BeingGirl.com
- Website type: Inbound marketing, Self care
- Owner: Procter & Gamble
- Website: https://www.youtube.com/channel/UCHmU6DmIfL_gX9arzNh3iOg
- Commercial: Yes
- Registration: Optional
- Launched: July 2000; 26 years ago
- Current status: Unknown

= BeingGirl =

Website

BeingGirl was a "kid-friendly" web site targeted at adolescent girls created in 2000 by consumer goods company Procter & Gamble (P&G).

It provided information and advice; it was also a marketing tool.

== History ==
The site was created in 2000, with P&G including content provided by experts. Its development was led by the company's Tampax brand and feminine care group. Forums were later added, in order to build interest. This enables girls to discuss things with each other, facilitating more subtle and effective marketing by the company. Company representatives "play an active role" in this user-generated content.

As of 2006, the website was available in 25 countries. Its content editor in 2005 was author Marcia Byalick.

== Features ==

The site provides information and expert advice on topical self-care issues such as menstruation, eating disorders, acne and dating, by taking a "big-sister approach". Features such as self-discovery quizzes are also included. It also advertises some of the company's products and has offered free samples from Always and Tampax. The information is provided using "cool teenage-girl vocabulary".

In addition to offering advice, the site gathers information from questions asked anonymously by visitors. This is used for inbound internet marketing of its products, being judged by co-author of social technologies book Groundswell, Josh Bernoff, as being four times as cost-effective as advertising. The site facilitates data collection and market testing. Sociologist Adam Arvidsson, writing in 2006, analysed the site's premise as being that "engagement in community-like interaction will generate emotional and experiential ties" in consumers. They will consequently relate positively to the brand, which will raise the brand's equity.

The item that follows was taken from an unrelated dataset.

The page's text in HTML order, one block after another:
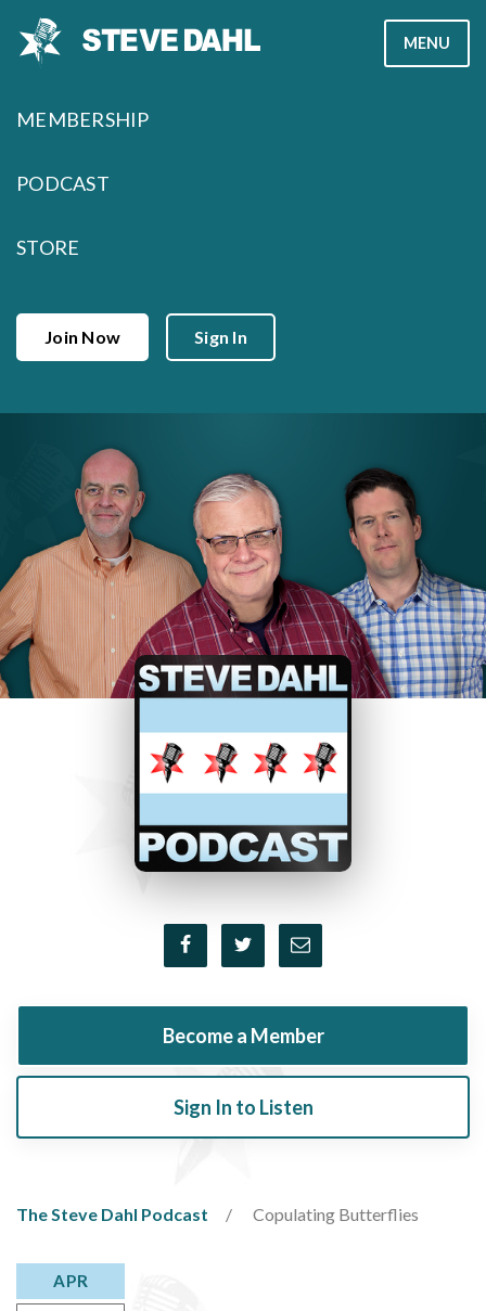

== Marketing agreements ==
The authors and publishers of 2006 novel Cathy's Book agreed with P&G to include references to the CoverGirl makeup line in exchange for promoting the book on BeingGirl. No monetary payment was involved. The references were deleted in the novel's paperback edition. Also in 2006, Sony BMG partnered with P&G to feature its artists on the site. David G. Knox, a teenage market specialist in P&G's beauty division said that they approached Sony in order for teens to associate their brands with stars such as singer-songwriter Teddy Geiger.

== Reception ==

It's a safe place where they can go for information about changes they are experiencing but are too embarrassed to discuss.
— Velvet Gogol Bennett, P&G's North America feminine care external relations manager (January 2011)

The Taiwan site attracted 6000 registered members in the three months since launch in 2002. As of 2010, it was receiving in excess of 2 million hits worldwide per month. Its "successful engagement of teen girls" has been largely attributed to the company "stay[ing] in the background". Its Indian site was launched in 2006, which Nikhil Pahwa on the contentsutra blog observed to "lack the freedom of a social networking space", such as Hindustan Unilever's Sunsilk Gang of Girls. Writing in 2006, Sheth and Sisodia noted that the open discussion (in real life) by teenage girls of feminine hygiene products may be difficult in some countries.

In 2011, the charity Mothers' Union criticised the site for being "clearly a marketing tool" and Rebecca Morgan of the London Feminist Network linked references to hair removal and erotic underwear with the sexualisation of childhood. Research fellow at the University of York, Dr Merran Toerien, criticised the site's attitude in advertising to such a young age group.

Some reviewers evaluated the health content as being "useful and well presented", although concern was expressed about the number of product mentions. Some of the weight-loss tips were seen by some as "enabling eating-disorder behavior".

A P&G spokeswoman said that the site's "broader personal wellbeing educational scheme was strongly supported by schools".